(Records from a collection)
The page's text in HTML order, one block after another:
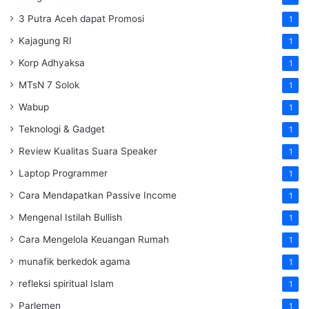
3 Putra Aceh dapat Promosi 1
Kajagung RI 1
Korp Adhyaksa 1
MTsN 7 Solok 1
Wabup 1
Teknologi & Gadget 1
Review Kualitas Suara Speaker 1
Laptop Programmer 1
Cara Mendapatkan Passive Income 1
Mengenal Istilah Bullish 1
Cara Mengelola Keuangan Rumah 1
munafik berkedok agama 1
refleksi spiritual Islam 1
Parlemen 1
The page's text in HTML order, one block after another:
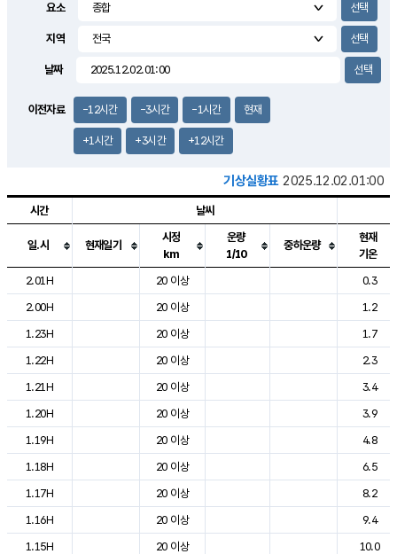
1.8m/s
요소
지역
날짜
이전자료 -12시간 -3시간 -1시간 현재
+1시간 +3시간 +12시간
기상실황표 2025.12.02.01:00
도시별 기상실황표로 지점, 날씨, 기온, 강수, 바람, 기압등을 안내한 표입
시간 날씨
일.시 현재일기
시정
km
운량
1/10
중하운량
현재
기온
2.01H
20 이상
0.3
2.00H
20 이상
1.2
1.23H
20 이상
1.7
1.22H
20 이상
2.3
1.21H
20 이상
3.4
1.20H
20 이상
3.9
1.19H
20 이상
4.8
1.18H
20 이상
6.5
1.17H
20 이상
8.2
1.16H
20 이상
9.4
1.15H
20 이상
10.0
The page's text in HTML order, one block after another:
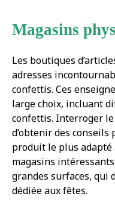
Magasins
Les boutiques
adresses
confettis. Ces
large choix, incluant
confettis. Interroger
d’obtenir des
produit le plus adapté
magasins
grandes surfaces, qui
dédiée aux fêtes.
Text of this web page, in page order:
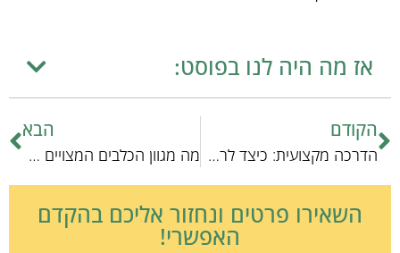
אז מה היה לנו בפוסט:
הקודם
הדרכה מקצועית: כיצד לרחוץ גור כלבים
הבא
מה מגוון הכלבים המצויים בעוקץ
השאירו פרטים ונחזור אליכם בהקדם
האפשרי!
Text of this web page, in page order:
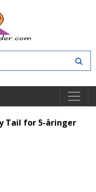
Tail for 5-åringer
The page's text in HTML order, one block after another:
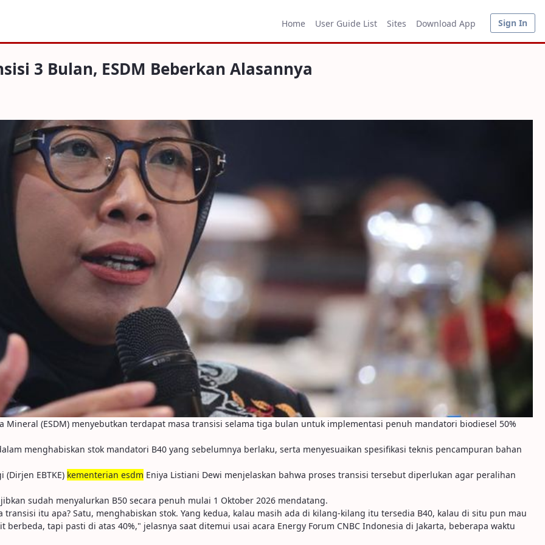
Home User Guide List Sites Download App Sign In
3 Bulan, ESDM Beberkan Alasannya
Mineral (ESDM) menyebutkan terdapat masa transisi selama tiga bulan untuk implementasi penuh mandatori biodiesel 50%
menghabiskan stok mandatori B40 yang sebelumnya berlaku, serta menyesuaikan spesifikasi teknis pencampuran bahan
EBTKE) kementerian esdm Eniya Listiani Dewi menjelaskan bahwa proses transisi tersebut diperlukan agar peralihan
sudah menyalurkan B50 secara penuh mulai 1 Oktober 2026 mendatang.
itu apa? Satu, menghabiskan stok. Yang kedua, kalau masih ada di kilang-kilang itu tersedia B40, kalau di situ pun mau
tapi pasti di atas 40%," jelasnya saat ditemui usai acara Energy Forum CNBC Indonesia di Jakarta, beberapa waktu

▸ **Problem description**:
Above are the records. How many of their lines hold "mandatori"? Answer with the number alone.

▸ **Solved problem**:
2